EXERCISE OBJECTIVE: Across the data below, how many lines have the word "violence" in them? Give the number and nothing else.

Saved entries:

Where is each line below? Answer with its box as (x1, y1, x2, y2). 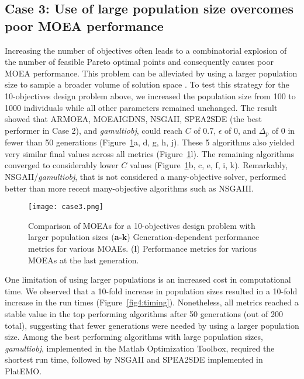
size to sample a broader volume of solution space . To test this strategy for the (5, 78, 289, 91)
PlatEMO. (5, 364, 42, 377)
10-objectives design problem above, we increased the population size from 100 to (5, 89, 296, 102)
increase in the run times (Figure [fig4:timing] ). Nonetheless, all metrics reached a (5, 296, 299, 308)
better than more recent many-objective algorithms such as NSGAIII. (5, 182, 254, 194)
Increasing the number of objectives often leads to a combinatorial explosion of (5, 44, 287, 56)
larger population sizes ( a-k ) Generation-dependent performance (28, 231, 260, 243)
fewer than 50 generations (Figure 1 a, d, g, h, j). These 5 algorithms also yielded (5, 136, 295, 148)
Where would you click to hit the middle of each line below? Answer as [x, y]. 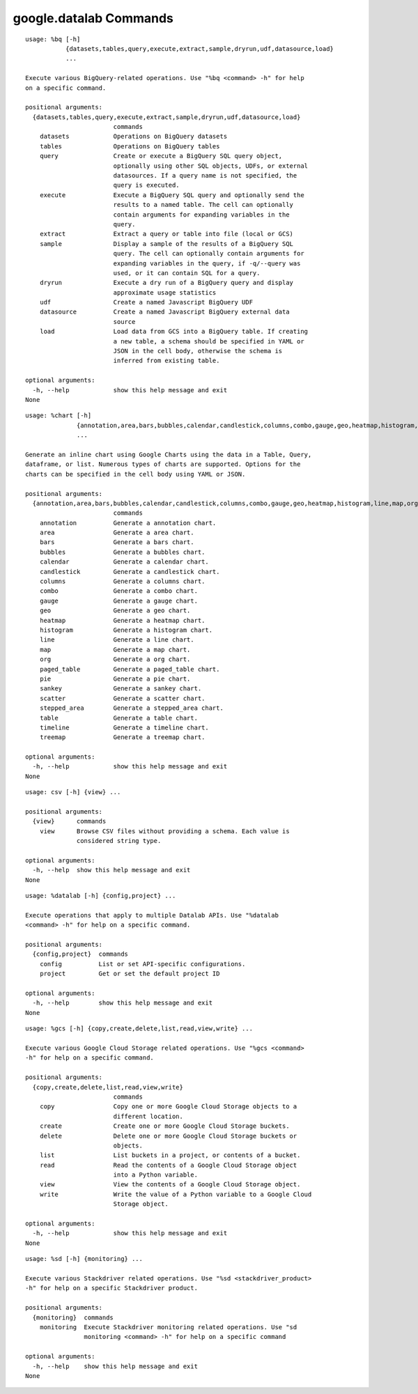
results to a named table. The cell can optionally [203, 205]
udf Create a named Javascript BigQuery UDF [146, 302]
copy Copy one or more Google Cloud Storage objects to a [168, 1107]
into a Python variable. [156, 1175]
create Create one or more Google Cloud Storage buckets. [164, 1126]
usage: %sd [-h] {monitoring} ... [84, 1259]
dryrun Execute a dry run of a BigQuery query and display [167, 283]
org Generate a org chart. [115, 659]
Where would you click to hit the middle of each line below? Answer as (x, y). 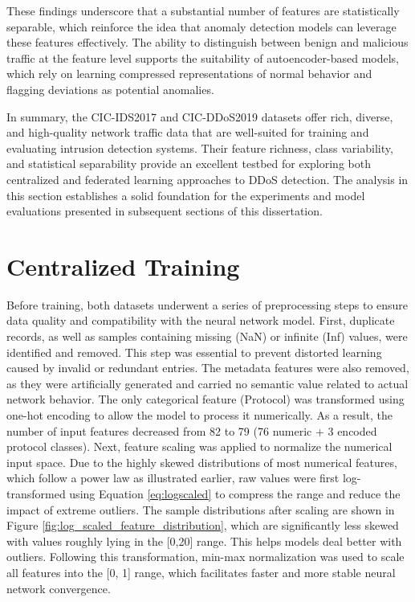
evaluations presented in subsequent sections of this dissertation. (165, 211)
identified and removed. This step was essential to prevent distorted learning (194, 352)
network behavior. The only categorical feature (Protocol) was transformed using (205, 399)
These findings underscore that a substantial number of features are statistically (203, 10)
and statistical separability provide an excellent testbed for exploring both (189, 164)
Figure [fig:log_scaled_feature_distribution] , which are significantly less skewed (203, 525)
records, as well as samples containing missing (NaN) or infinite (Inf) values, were (207, 336)
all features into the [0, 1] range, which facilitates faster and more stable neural (201, 572)
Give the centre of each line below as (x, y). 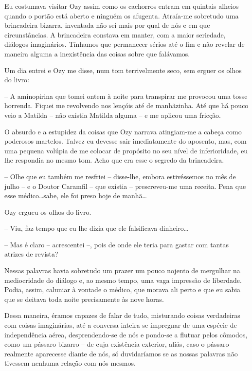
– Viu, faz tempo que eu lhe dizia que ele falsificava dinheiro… (97, 228)
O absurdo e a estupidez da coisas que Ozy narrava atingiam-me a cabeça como (123, 131)
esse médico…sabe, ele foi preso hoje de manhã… (76, 195)
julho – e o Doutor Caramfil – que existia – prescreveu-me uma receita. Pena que (125, 186)
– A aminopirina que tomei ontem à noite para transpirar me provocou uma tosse (126, 96)
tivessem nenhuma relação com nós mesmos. (70, 363)
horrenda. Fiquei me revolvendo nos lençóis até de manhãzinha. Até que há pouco (126, 105)
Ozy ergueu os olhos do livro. (48, 212)
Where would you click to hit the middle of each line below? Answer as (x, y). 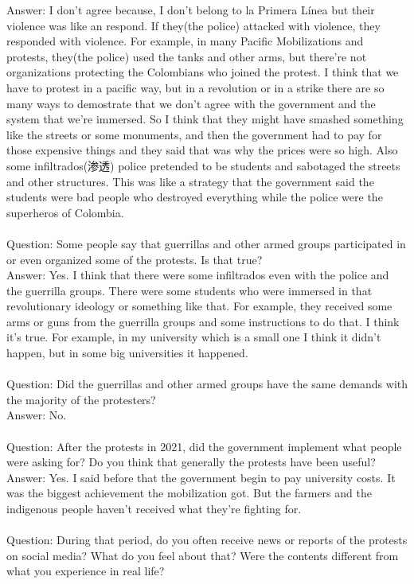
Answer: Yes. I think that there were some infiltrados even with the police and (198, 275)
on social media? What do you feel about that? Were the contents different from (203, 555)
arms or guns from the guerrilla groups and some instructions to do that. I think (203, 321)
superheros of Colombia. (65, 212)
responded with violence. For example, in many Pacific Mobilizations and (185, 41)
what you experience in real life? (86, 571)
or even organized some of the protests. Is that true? (135, 259)
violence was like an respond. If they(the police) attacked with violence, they (193, 25)
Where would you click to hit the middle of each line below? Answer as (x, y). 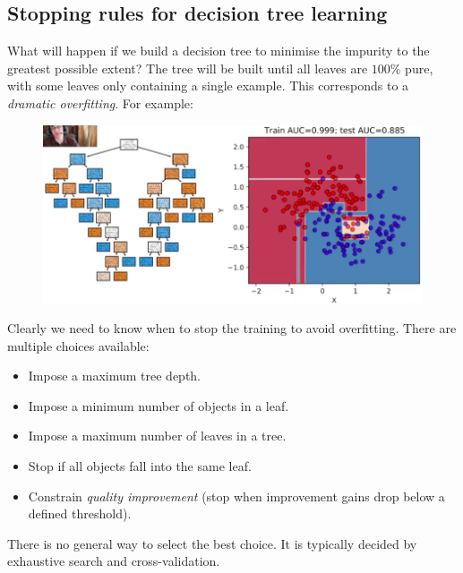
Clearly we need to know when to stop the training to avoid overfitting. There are (232, 328)
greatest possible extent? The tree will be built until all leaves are (188, 68)
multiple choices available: (78, 345)
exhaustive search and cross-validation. (114, 561)
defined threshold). (80, 513)
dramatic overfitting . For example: (100, 103)
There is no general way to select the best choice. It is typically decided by (212, 543)
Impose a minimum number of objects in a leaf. (159, 405)
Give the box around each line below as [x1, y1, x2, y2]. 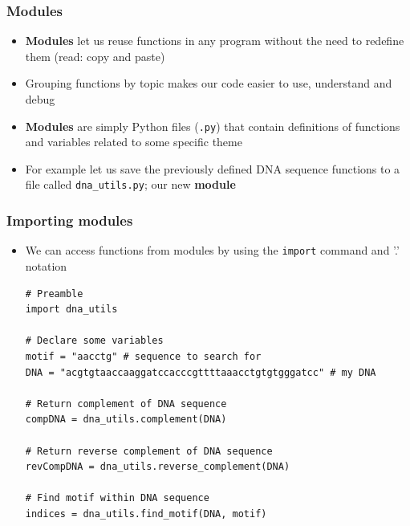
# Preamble [25, 287, 83, 300]
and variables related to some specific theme [25, 133, 242, 150]
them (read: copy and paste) [25, 47, 165, 64]
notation [25, 257, 67, 274]
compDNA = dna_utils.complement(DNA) [25, 414, 227, 426]
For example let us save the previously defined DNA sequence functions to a [25, 160, 400, 177]
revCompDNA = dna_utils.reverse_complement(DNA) [25, 461, 290, 473]
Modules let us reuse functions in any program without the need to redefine [25, 32, 404, 49]
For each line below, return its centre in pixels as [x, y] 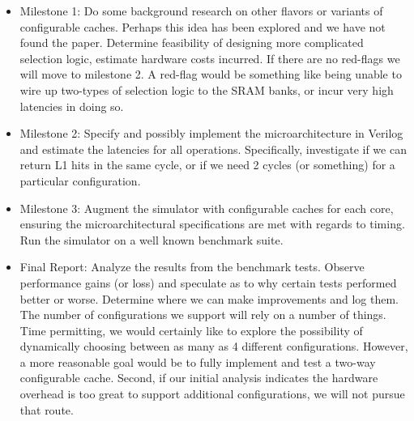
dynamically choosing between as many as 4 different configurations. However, [214, 346]
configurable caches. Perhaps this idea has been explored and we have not [203, 26]
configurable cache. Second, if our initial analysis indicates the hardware [199, 378]
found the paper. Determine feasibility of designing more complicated [192, 43]
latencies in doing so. [72, 106]
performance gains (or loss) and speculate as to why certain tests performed [208, 282]
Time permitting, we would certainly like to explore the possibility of [191, 330]
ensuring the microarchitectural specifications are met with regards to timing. [212, 224]
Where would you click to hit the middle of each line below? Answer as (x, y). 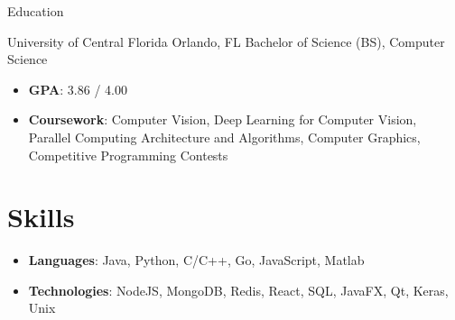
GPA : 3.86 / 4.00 (78, 89)
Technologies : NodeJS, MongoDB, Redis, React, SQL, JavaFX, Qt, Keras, (238, 290)
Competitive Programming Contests (128, 155)
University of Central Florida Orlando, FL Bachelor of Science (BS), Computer (226, 41)
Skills (41, 217)
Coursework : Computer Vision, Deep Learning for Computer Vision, (223, 119)
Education (36, 11)
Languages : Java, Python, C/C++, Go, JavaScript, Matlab (196, 260)
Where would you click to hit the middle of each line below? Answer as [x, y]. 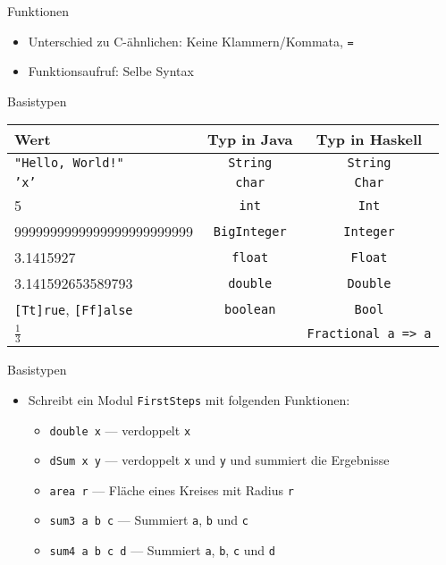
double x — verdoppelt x [120, 430]
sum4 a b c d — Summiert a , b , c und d [162, 550]
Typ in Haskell [369, 139]
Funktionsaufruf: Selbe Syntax [111, 71]
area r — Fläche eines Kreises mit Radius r [172, 489]
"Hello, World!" [69, 163]
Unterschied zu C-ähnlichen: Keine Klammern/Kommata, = [191, 41]
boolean [250, 309]
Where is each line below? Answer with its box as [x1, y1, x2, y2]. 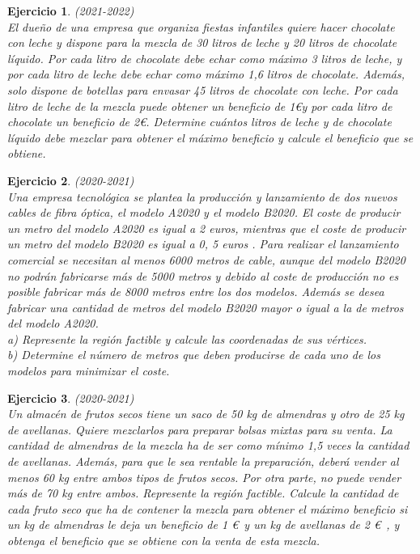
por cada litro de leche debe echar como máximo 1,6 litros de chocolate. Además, [7, 66, 405, 82]
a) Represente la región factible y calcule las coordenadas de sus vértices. [7, 330, 367, 347]
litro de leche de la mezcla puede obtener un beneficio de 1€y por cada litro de [7, 97, 392, 114]
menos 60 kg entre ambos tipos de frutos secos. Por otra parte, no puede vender [7, 468, 401, 485]
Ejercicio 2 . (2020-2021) [7, 171, 134, 188]
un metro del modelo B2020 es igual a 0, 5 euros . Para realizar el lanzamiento [7, 235, 399, 252]
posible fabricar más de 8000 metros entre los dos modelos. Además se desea [7, 283, 384, 300]
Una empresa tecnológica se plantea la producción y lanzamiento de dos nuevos [7, 188, 397, 205]
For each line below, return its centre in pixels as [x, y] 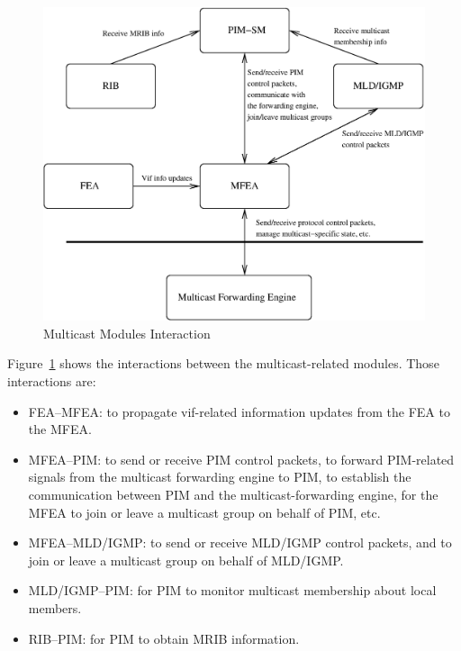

COMPLETED TASK: 2